**What needs to be done:** Your answer should repeat every line of the records below in which the word "obtain" appears.

**Supplied entries:**
━━━━━━━━
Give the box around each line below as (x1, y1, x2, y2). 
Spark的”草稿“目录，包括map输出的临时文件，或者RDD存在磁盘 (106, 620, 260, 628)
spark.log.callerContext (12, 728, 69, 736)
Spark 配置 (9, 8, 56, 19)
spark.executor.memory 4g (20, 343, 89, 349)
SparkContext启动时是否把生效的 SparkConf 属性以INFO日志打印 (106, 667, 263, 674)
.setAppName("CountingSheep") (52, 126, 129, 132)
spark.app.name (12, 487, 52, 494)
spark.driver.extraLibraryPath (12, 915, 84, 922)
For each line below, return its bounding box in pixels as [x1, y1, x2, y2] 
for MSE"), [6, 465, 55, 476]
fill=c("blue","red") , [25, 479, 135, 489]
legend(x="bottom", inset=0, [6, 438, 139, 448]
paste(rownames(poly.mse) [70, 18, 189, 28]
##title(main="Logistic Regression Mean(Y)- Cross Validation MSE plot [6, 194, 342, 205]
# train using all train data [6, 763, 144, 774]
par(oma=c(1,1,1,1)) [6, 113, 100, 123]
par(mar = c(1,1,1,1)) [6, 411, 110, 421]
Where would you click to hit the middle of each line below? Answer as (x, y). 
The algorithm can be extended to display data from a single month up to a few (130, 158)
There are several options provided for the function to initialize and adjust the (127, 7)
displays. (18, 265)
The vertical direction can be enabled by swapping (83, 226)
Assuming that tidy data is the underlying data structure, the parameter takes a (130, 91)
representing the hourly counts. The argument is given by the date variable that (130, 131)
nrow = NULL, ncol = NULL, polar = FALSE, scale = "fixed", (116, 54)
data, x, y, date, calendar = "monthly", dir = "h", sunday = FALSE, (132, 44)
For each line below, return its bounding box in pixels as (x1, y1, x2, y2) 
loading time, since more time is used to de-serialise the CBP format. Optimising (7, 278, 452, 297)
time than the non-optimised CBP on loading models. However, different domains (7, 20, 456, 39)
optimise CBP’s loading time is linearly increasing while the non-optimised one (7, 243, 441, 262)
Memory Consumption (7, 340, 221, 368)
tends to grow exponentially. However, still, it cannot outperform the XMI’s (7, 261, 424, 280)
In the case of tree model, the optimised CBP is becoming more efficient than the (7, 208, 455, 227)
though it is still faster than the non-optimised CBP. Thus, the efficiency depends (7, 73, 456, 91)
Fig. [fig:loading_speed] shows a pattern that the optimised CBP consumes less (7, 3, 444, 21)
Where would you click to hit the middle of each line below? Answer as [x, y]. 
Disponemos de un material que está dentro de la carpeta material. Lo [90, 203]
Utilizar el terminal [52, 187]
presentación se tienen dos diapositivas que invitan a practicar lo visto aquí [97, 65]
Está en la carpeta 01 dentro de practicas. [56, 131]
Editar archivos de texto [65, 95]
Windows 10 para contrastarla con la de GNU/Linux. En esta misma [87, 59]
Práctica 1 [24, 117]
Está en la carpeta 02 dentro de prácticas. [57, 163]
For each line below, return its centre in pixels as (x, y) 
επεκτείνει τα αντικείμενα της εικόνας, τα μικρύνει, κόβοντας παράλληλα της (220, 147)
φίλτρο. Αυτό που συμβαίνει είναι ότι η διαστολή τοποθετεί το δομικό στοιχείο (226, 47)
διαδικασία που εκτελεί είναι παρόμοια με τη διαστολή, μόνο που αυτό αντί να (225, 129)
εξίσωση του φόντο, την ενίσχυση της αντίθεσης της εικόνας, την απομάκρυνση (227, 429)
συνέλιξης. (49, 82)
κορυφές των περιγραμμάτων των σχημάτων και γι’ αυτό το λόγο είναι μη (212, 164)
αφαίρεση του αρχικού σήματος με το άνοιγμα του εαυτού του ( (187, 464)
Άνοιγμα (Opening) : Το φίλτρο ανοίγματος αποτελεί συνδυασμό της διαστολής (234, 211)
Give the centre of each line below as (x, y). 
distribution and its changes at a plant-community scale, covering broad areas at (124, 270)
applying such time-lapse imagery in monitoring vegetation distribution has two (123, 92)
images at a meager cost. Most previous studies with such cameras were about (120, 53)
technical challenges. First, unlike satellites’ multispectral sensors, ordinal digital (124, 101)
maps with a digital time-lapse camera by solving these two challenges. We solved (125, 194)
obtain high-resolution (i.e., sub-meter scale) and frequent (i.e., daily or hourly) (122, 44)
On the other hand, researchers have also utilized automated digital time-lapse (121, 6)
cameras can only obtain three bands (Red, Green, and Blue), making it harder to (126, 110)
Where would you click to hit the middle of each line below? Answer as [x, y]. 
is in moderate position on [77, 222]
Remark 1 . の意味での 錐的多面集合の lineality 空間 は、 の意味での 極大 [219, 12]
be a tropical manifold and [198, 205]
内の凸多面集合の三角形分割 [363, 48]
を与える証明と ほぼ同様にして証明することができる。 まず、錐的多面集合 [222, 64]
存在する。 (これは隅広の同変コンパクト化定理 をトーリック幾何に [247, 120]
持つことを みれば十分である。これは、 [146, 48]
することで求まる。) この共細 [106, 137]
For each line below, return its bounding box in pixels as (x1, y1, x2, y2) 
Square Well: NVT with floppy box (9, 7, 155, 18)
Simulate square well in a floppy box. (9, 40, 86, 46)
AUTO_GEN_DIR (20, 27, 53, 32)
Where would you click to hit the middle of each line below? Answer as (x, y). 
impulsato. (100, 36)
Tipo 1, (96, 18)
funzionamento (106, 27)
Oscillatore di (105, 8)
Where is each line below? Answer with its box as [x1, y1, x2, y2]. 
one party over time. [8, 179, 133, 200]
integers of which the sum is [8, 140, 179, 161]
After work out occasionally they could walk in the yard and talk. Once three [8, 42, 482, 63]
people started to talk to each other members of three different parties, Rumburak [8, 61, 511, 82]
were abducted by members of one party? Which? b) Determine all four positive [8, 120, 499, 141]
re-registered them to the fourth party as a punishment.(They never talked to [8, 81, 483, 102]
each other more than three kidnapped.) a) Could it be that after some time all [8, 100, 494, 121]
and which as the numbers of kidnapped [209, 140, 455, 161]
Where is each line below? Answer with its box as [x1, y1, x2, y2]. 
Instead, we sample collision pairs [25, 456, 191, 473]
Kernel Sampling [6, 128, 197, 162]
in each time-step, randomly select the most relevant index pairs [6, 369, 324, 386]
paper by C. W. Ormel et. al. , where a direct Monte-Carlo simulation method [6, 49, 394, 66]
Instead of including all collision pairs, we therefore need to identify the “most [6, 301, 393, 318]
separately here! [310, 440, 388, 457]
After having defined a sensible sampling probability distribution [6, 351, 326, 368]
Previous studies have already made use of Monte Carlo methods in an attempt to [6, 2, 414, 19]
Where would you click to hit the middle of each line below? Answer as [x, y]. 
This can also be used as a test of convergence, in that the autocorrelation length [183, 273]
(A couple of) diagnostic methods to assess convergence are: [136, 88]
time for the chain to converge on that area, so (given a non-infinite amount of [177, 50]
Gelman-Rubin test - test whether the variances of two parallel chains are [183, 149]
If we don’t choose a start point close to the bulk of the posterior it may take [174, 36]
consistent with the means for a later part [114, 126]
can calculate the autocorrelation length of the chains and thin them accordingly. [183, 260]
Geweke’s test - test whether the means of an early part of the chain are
━━━━━━━━
**Exercise response:**
obtain high-resolution (i.e., sub-meter scale) and frequent (i.e., daily or hourly) (122, 44)
cameras can only obtain three bands (Red, Green, and Blue), making it harder to (126, 110)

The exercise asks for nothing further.